Apostando por el desperdicio cero en la hostelería

Autor: Saúl Cepeda. Ilustraciones: Irina Hirondelle
Jueves, 23 de mayo de 2019

Evitar el despilfarro de alimentos no es ya una obligación moral –que también–, sino una necesidad socioeconómica perentoria. Sostener una alimentación balanceada y saludable en las sociedades del futuro está en juego.

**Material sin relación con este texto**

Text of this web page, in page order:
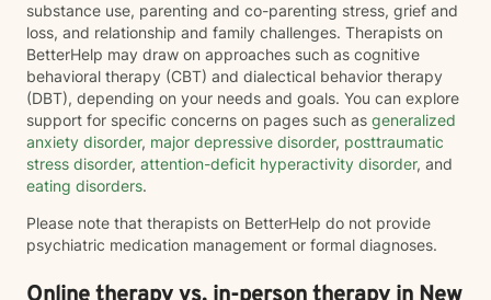
substance use, parenting and co-parenting stress, grief and
loss, and relationship and family challenges. Therapists on
BetterHelp may draw on approaches such as cognitive
behavioral therapy (CBT) and dialectical behavior therapy
(DBT), depending on your needs and goals. You can explore
support for specific concerns on pages such as generalized
anxiety disorder, major depressive disorder, posttraumatic
stress disorder, attention-deficit hyperactivity disorder, and
eating disorders.
Please note that therapists on BetterHelp do not provide
psychiatric medication management or formal diagnoses.
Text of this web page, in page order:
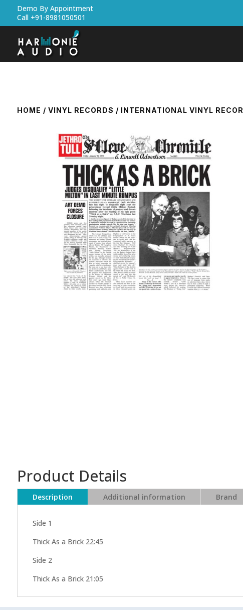
Demo By Appointment
Call +91-8981050501
HOME / VINYL RECORDS / INTERNATIONAL VINYL
Product Details
Description Additional information Brand
Side 1
Thick As a Brick 22:45
Side 2
Thick As a Brick 21:05
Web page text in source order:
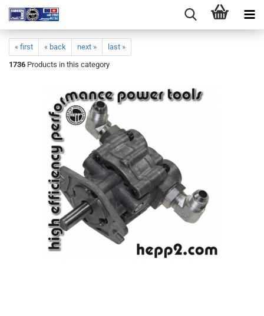
« first « back next »
last »
1736 Products in this category
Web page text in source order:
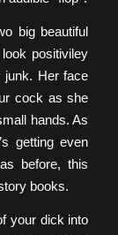
big beautiful
positiviley
junk. Her face
cock as she
hands. As
getting even
before, this
books.
your dick into
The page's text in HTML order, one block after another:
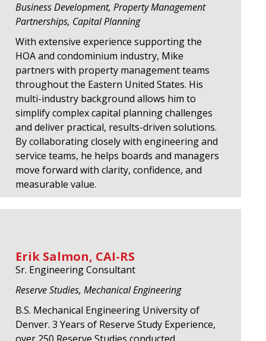
Business Development, Property Management
Partnerships, Capital Planning
With extensive experience supporting the
HOA and condominium industry, Mike
partners with property management teams
throughout the Eastern United States. His
multi-industry background allows him to
simplify complex capital planning challenges
and deliver practical, results-driven solutions.
By collaborating closely with engineering and
service teams, he helps boards and managers
move forward with clarity, confidence, and
measurable value.
Erik Salmon, CAI-RS
Sr. Engineering Consultant
Reserve Studies, Mechanical Engineering
B.S. Mechanical Engineering University of
Denver. 3 Years of Reserve Study Experience,
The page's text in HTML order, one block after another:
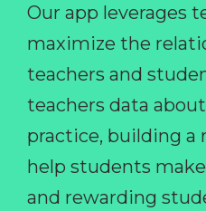
Our app leverages
maximize the
teachers and
teachers data
practice, building
help students
and rewarding
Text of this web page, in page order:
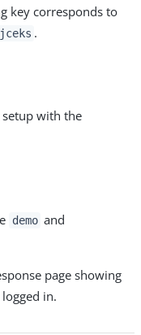
key corresponds to
.
with the
demo and
page showing
in.
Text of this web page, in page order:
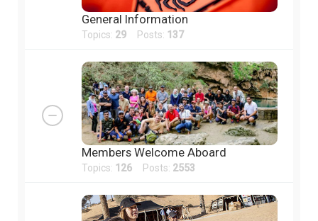
General Information
Topics: 29 Posts: 137
Members Welcome Aboard
Topics: 126 Posts: 2553
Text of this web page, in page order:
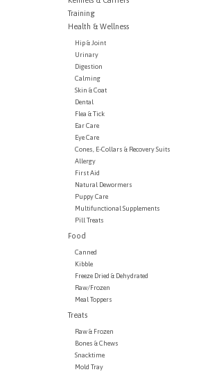
Training
Health & Wellness
Hip & Joint
Urinary
Digestion
Calming
Skin & Coat
Dental
Flea & Tick
Ear Care
Eye Care
Cones, E-Collars & Recovery Suits
Allergy
First Aid
Natural Dewormers
Puppy Care
Multifunctional Supplements
Pill Treats
Food
Canned
Kibble
Freeze Dried & Dehydrated
Raw/Frozen
Meal Toppers
Treats
Raw & Frozen
Bones & Chews
Snacktime
Mold Tray
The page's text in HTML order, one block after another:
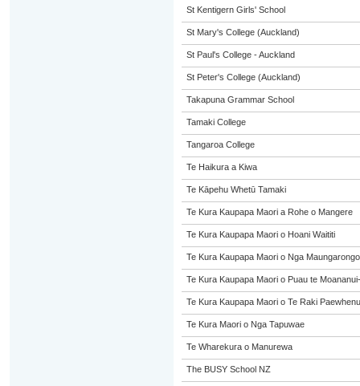
St Kentigern Girls' School
St Mary's College (Auckland)
St Paul's College - Auckland
St Peter's College (Auckland)
Takapuna Grammar School
Tamaki College
Tangaroa College
Te Haikura a Kiwa
Te Kāpehu Whetū Tamaki
Te Kura Kaupapa Maori a Rohe o Mangere
Te Kura Kaupapa Maori o Hoani Waititi
Te Kura Kaupapa Maori o Nga Maungarongo
Te Kura Kaupapa Maori o Puau te
Te Kura Kaupapa Maori o Te Raki
Te Kura Maori o Nga Tapuwae
Te Wharekura o Manurewa
The BUSY School NZ
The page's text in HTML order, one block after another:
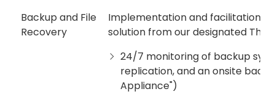
Backup and File
Recovery
Implementation and facilitation
solution from our designated
24/7 monitoring of backup
replication, and an onsite
Appliance")
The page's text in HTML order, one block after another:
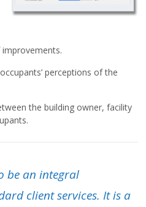
perceptions of the
the building owner, facility
be an integral
client services. It is a
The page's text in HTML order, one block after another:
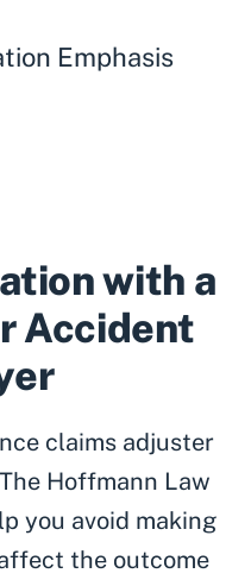
Emphasis
with a
Accident
claims adjuster
Hoffmann Law
you avoid making
the outcome
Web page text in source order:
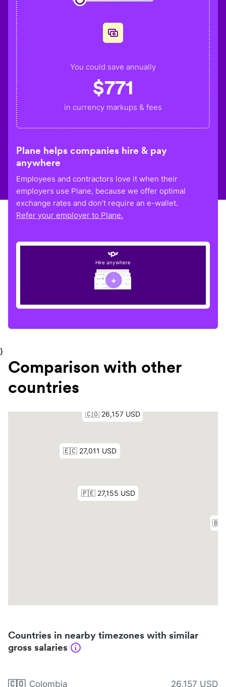
You could save annually
$771
in currency markups & fees
Plane helps companies hire & pay
anywhere
Employees and contractors love it when their
employers use Plane, because we offer optimal
exchange rates and don’t require an e-wallet.
Refer your employer to Plane.
Hire anywhere
}
Comparison with other
countries
Countries in nearby timezones with similar
gross salaries
🇨🇴 Colombia 26,157 USD
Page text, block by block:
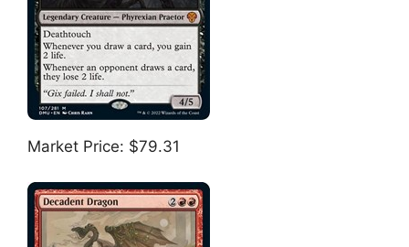
Market Price: $79.31
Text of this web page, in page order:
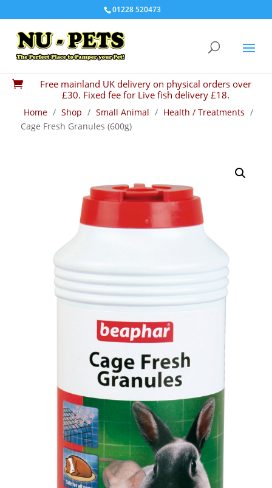
01228 520473

Free mainland UK delivery on physical orders over
£30. Fixed fee for Live fish delivery £18.
Home / Shop / Small Animal / Health / Treatments /
Cage Fresh Granules (600g)
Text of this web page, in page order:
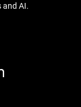
and AI.
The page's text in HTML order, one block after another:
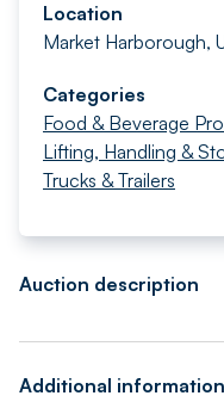
Location
Market Harborough,
Categories
Food & Beverage
Lifting, Handling &
Trucks & Trailers
Auction description
Additional information
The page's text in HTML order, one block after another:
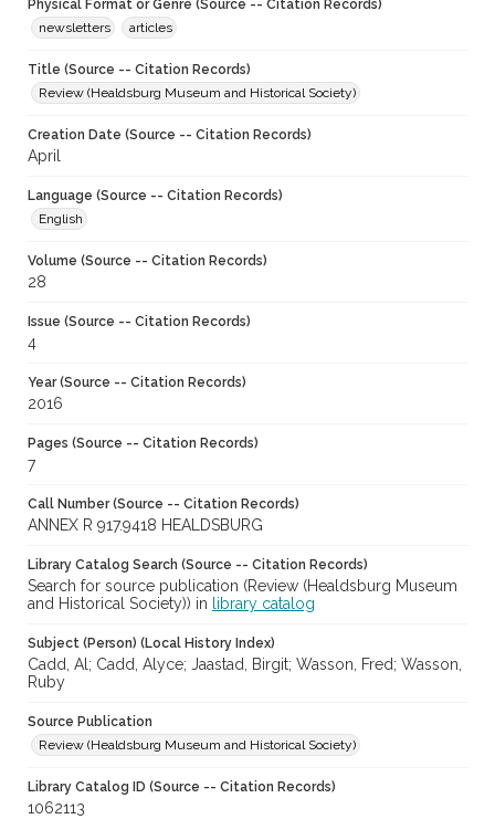
Physical Format or Genre (Source -- Citation Records)
newsletters
articles
Title (Source -- Citation Records)
Review (Healdsburg Museum and Historical Society)
Creation Date (Source -- Citation Records)
April
Language (Source -- Citation Records)
English
Volume (Source -- Citation Records)
28
Issue (Source -- Citation Records)
4
Year (Source -- Citation Records)
2016
Pages (Source -- Citation Records)
7
Call Number (Source -- Citation Records)
ANNEX R 917.9418 HEALDSBURG
Library Catalog Search (Source -- Citation Records)
Search for source publication (Review (Healdsburg Museum
and Historical Society)) in
library catalog
Subject (Person) (Local History Index)
Cadd, Al; Cadd, Alyce; Jaastad, Birgit; Wasson, Fred; Wasson,
Ruby
Source Publication
Review (Healdsburg Museum and Historical Society)
Library Catalog ID (Source -- Citation Records)
1062113
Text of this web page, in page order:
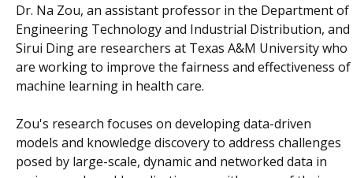
Dr. Na Zou, an assistant professor in the Department of
Engineering Technology and Industrial Distribution, and
Sirui Ding are researchers at Texas A&M University who
are working to improve the fairness and effectiveness of
machine learning in health care.
Zou's research focuses on developing data-driven
models and knowledge discovery to address challenges
posed by large-scale, dynamic and networked data in
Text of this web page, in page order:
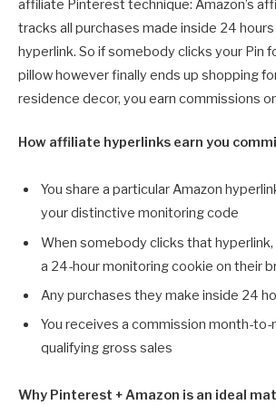
affiliate Pinterest technique: Amazon’s
tracks all purchases made inside 24
hyperlink. So if somebody clicks your Pin
pillow however finally ends up shopping
residence decor, you earn commissions
How affiliate hyperlinks earn you
You share a particular Amazon
your distinctive monitoring code
When somebody clicks that
a 24-hour monitoring cookie on their
Any purchases they make inside 24
You receives a commission month-to-
qualifying gross sales
Why Pinterest + Amazon is an ideal
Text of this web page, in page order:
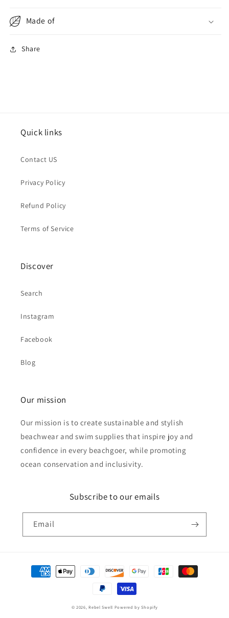
Made of
Share
Quick links
Contact US
Privacy Policy
Refund Policy
Terms of Service
Discover
Search
Instagram
Facebook
Blog
Our mission
Our mission is to create sustainable and stylish
beachwear and swim supplies that inspire joy and
confidence in every beachgoer, while promoting
ocean conservation and inclusivity.
Subscribe to our emails
Email
Payment
methods
© 2026,Rebel Swell Powered by Shopify
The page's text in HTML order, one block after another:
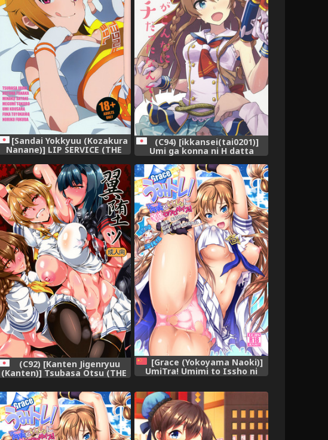
[Sandai Yokkyuu (Kozakura
Nanane)] LIP SERVICE (THE
IDOLM@STER MILLION LIVE!)
(C94) [ikkansei(tai0201)]
Umi ga konna ni H datta
nante (THE IDOLM@STER
MILLION LIVE!)
(C92) [Kanten Jigenryuu
(Kanten)] Tsubasa Otsu (THE
IDOLM@STER MILLION LIVE!)
[Grace (Yokoyama Naoki)]
UmiTra! Umimi to Issho ni
Nantai Sexercise! (THE
[Chinese] [脸肿汉化组] [Digital]
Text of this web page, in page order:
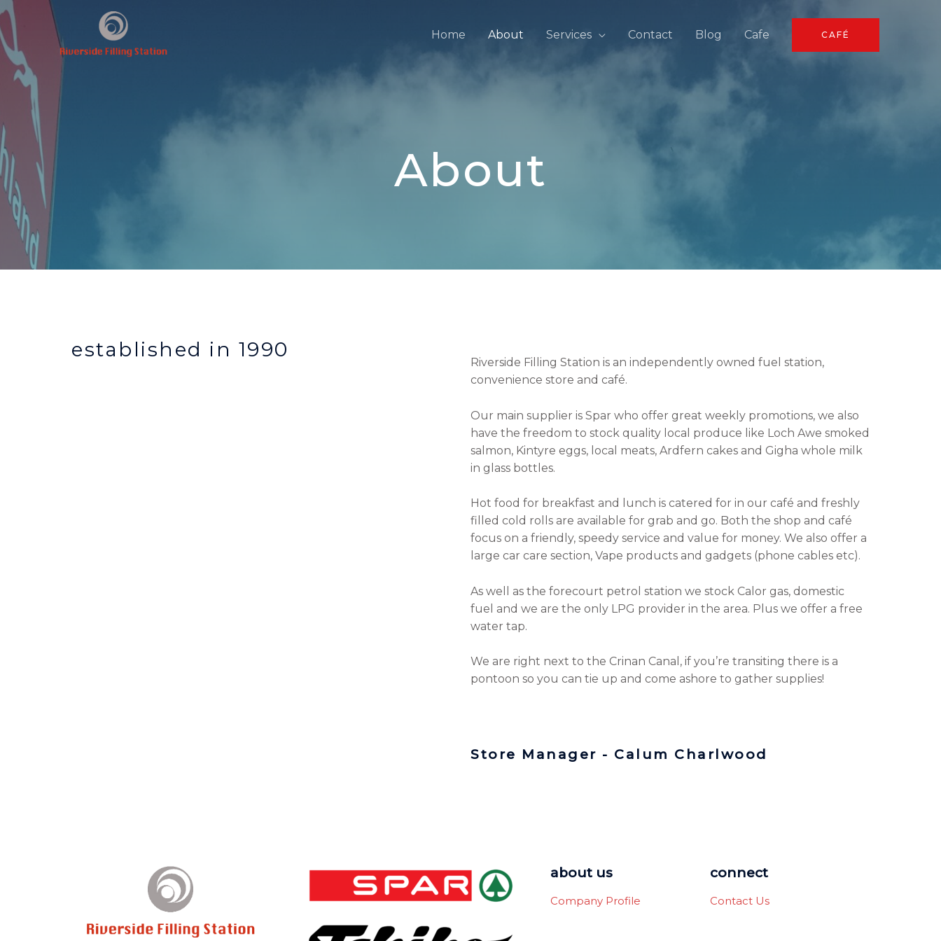
Home About Services Contact Blog Cafe CAFÉ
About
established in 1990
Riverside Filling Station is an independently owned fuel station,
convenience store and café.
Our main supplier is Spar who offer great weekly promotions, we also
have the freedom to stock quality local produce like Loch Awe smoked
salmon, Kintyre eggs, local meats, Ardfern cakes and Gigha whole milk
in glass bottles.
Hot food for breakfast and lunch is catered for in our café and freshly
filled cold rolls are available for grab and go. Both the shop and café
focus on a friendly, speedy service and value for money. We also offer a
large car care section, Vape products and gadgets (phone cables etc).
As well as the forecourt petrol station we stock Calor gas, domestic
fuel and we are the only LPG provider in the area. Plus we offer a free
water tap.
We are right next to the Crinan Canal, if you’re transiting there is a
pontoon so you can tie up and come ashore to gather supplies!
Store Manager - Calum Charlwood
about us
Company Profile
connect
Contact Us
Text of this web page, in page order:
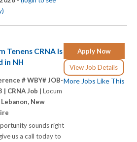
Apply Now
View Job Details
More Jobs Like This
Tenens CRNA Is
in NH
# WBY# JOB-
| CRNA Job | Locum
Lebanon, New
sounds right
us a call today to
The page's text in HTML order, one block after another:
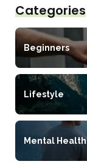
Categories
Beginners
Lifestyle
Mental Health
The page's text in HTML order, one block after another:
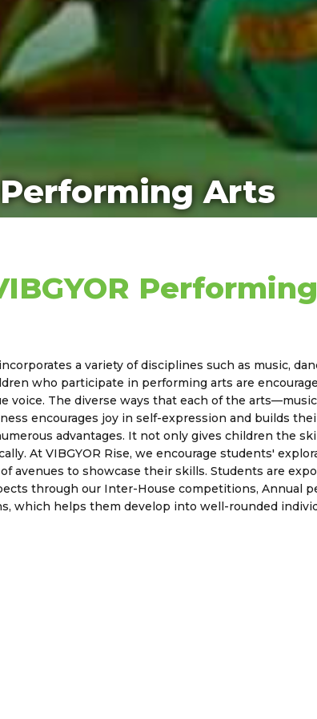
Performing Arts
a variety of disciplines such as music,
who participate in performing arts are
voice. The diverse ways that each of the
encourages joy in self-expression and builds
advantages. It not only gives children the
At VIBGYOR Rise, we encourage students'
avenues to showcase their skills. Students are
through our Inter-House competitions, Annual
which helps them develop into well-rounded
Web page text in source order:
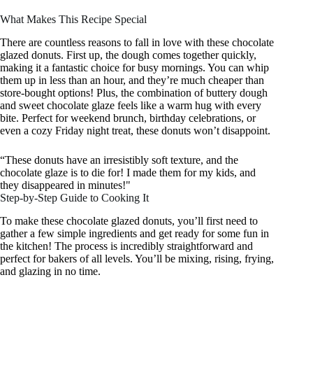
What Makes This Recipe Special
There are countless reasons to fall in love with these chocolate
glazed donuts. First up, the dough comes together quickly,
making it a fantastic choice for busy mornings. You can whip
them up in less than an hour, and they’re much cheaper than
store-bought options! Plus, the combination of buttery dough
and sweet chocolate glaze feels like a warm hug with every
bite. Perfect for weekend brunch, birthday celebrations, or
even a cozy Friday night treat, these donuts won’t disappoint.
“These donuts have an irresistibly soft texture, and the
chocolate glaze is to die for! I made them for my kids, and
they disappeared in minutes!"
Step-by-Step Guide to Cooking It
To make these chocolate glazed donuts, you’ll first need to
gather a few simple ingredients and get ready for some fun in
the kitchen! The process is incredibly straightforward and
perfect for bakers of all levels. You’ll be mixing, rising, frying,
and glazing in no time.
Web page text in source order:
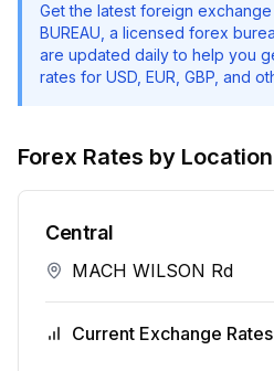
Get the latest foreign
BUREAU , a licensed forex
are updated daily to help you
rates for USD, EUR, GBP, and
Forex Rates by Location
Central
MACH WILSON Rd
Current Exchange Rates
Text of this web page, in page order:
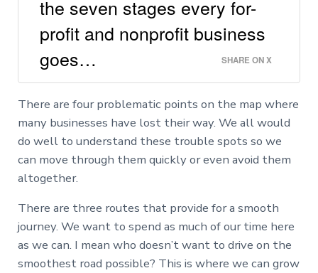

Entre las madres de antaño se estilaba aquello de “acábate la comida, que hay muchos niños que pasan hambre en el mundo”. Una falacia más, como las vitaminas que se escapaban del zumo cual protagonista de Prison Break o que abrigarnos el cuello al estilo de un soldado napoleónico en la campaña de Rusia nos evitaría catarros. Por supuesto, las madres que decían eso no tenían en mente enviar la comida sobrante a los campos de Naciones Unidas en Biafra. Sin embargo, como todas las pequeñas mentiras de la infancia, esta también sirvió para hacernos partícipes de un engaño mucho mayor: el de que los recursos perecederos son geográficamente intercambiables.

 

Sin embargo, nada nos explicaron de aplicar la lógica a nuestra alimentación cotidiana. En la Unión Europea, una persona consume alrededor de tres kilos de alimentos al día (la media mundial está en 950 gramos), de los que un 80% son agua. Por otra parte, unos 88 millones de toneladas de comida acaban en la basura cada año, lo que nos deja un total aproximado de 173 kilogramos de desperdicios por individuo, prácticamente medio kilo cada jornada; es decir, que malgastamos, a diario y de manera adicional, una sexta parte de lo ingerido. Lo de acabarnos la comida, en realidad, no tenía tanto que ver con el reparto solidario de nuestro plato de lentejas con los necesitados del mundo, como con la racionalización de los recursos en el lugar en el que vivimos.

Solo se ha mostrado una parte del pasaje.